= Material provided =

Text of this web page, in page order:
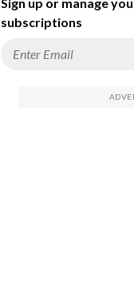
subscriptions
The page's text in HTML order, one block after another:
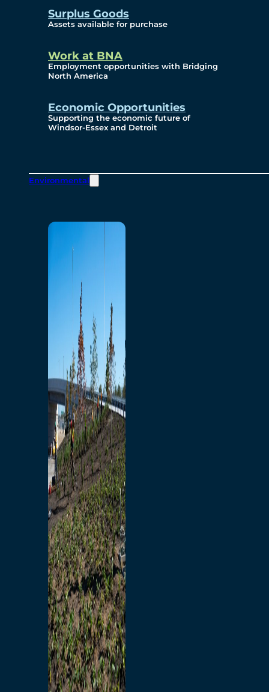
Surplus Goods
Assets available for purchase
Work at BNA
Employment opportunities with Bridging
North America
Economic Opportunities
Supporting the economic future of
Windsor-Essex and Detroit
Environmental
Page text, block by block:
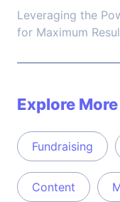
Leveraging the
for Maximum
Explore
Fundraising
Content
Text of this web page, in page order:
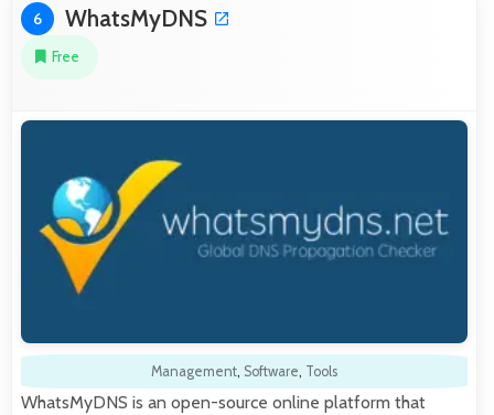
6 WhatsMyDNS
Free
Management, Software, Tools
WhatsMyDNS is an open-source online platform that
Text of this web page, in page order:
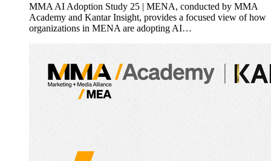
MMA AI Adoption Study 25 | MENA, conducted by MMA
Academy and Kantar Insight, provides a focused view of how
organizations in MENA are adopting AI…
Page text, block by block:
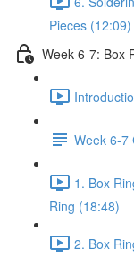
Pieces (12:09)
Week 6-7: Box
Week 6-7
1. Box
Ring (18:48)
2. Box
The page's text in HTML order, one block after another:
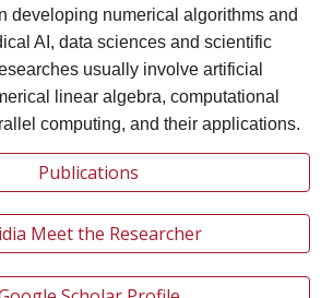
developing numerical algorithms and
AI, data sciences and scientific
usually involve artificial
linear algebra, computational
computing, and their applications.
Publications
Meet the Researcher
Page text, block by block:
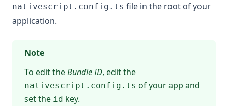
nativescript.config.ts file in the root of your
application.
Note
To edit theBundle ID, edit the
nativescript.config.ts of your app and
set the id key.
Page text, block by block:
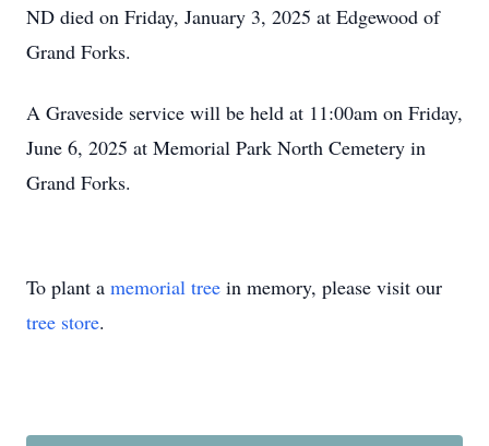
ND died on Friday, January 3, 2025 at Edgewood of
Grand Forks.
A Graveside service will be held at 11:00am on Friday,
June 6, 2025 at Memorial Park North Cemetery in
Grand Forks.
To plant a memorial tree in memory, please visit our
tree store.
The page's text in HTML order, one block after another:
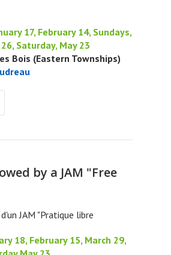
17, February 14, Sundays,
Saturday, May 23
Bois (Eastern Townships)
by a JAM "Free
18, February 15, March 29,
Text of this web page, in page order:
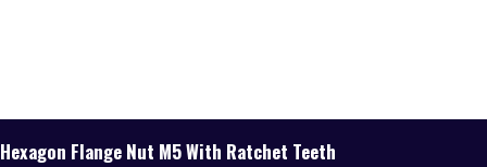
Hexagon Flange Nut M5 With Ratchet Teeth
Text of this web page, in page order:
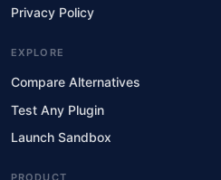
Privacy Policy
EXPLORE
Compare Alternatives
Test Any Plugin
Launch Sandbox
PRODUCT
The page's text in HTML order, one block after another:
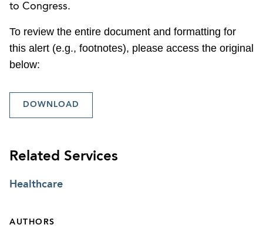
to Congress.
To review the entire document and formatting for
this alert (e.g., footnotes), please access the original
below:
DOWNLOAD
Related Services
Healthcare
AUTHORS

= What the exercise asks =
Although the records contain pictures, return only their text, exactly as written.

= Final answer =
Text of this web page, in page order:
subscriptions
The page's text in HTML order, one block after another:
Surplus Goods
Assets available for purchase
Work at BNA
Employment opportunities with Bridging
North America
Economic Opportunities
Supporting the economic future of
Windsor-Essex and Detroit
Environmental
Page text, block by block:
Leveraging the
for Maximum
Explore
Fundraising
Content
Text of this web page, in page order:
6 WhatsMyDNS
Free
Management, Software, Tools
WhatsMyDNS is an open-source online platform that
Text of this web page, in page order:
MMA AI Adoption Study 25 | MENA, conducted by MMA
Academy and Kantar Insight, provides a focused view of how
organizations in MENA are adopting AI…
Page text, block by block:
Pieces (12:09)
Week 6-7: Box
Week 6-7
1. Box
Ring (18:48)
2. Box
The page's text in HTML order, one block after another:
developing numerical algorithms and
AI, data sciences and scientific
usually involve artificial
linear algebra, computational
computing, and their applications.
Publications
Meet the Researcher
Page text, block by block:
nativescript.config.ts file in the root of your
application.
Note
To edit theBundle ID, edit the
nativescript.config.ts of your app and
set the id key.
Page text, block by block:
ND died on Friday, January 3, 2025 at Edgewood of
Grand Forks.
A Graveside service will be held at 11:00am on Friday,
June 6, 2025 at Memorial Park North Cemetery in
Grand Forks.
To plant a memorial tree in memory, please visit our
tree store.
The page's text in HTML order, one block after another:
17, February 14, Sundays,
Saturday, May 23
Bois (Eastern Townships)
by a JAM "Free
18, February 15, March 29,
Text of this web page, in page order:
Hexagon Flange Nut M5 With Ratchet Teeth
Text of this web page, in page order:
Privacy Policy
EXPLORE
Compare Alternatives
Test Any Plugin
Launch Sandbox
PRODUCT
The page's text in HTML order, one block after another:
to Congress.
To review the entire document and formatting for
this alert (e.g., footnotes), please access the original
below:
DOWNLOAD
Related Services
Healthcare
AUTHORS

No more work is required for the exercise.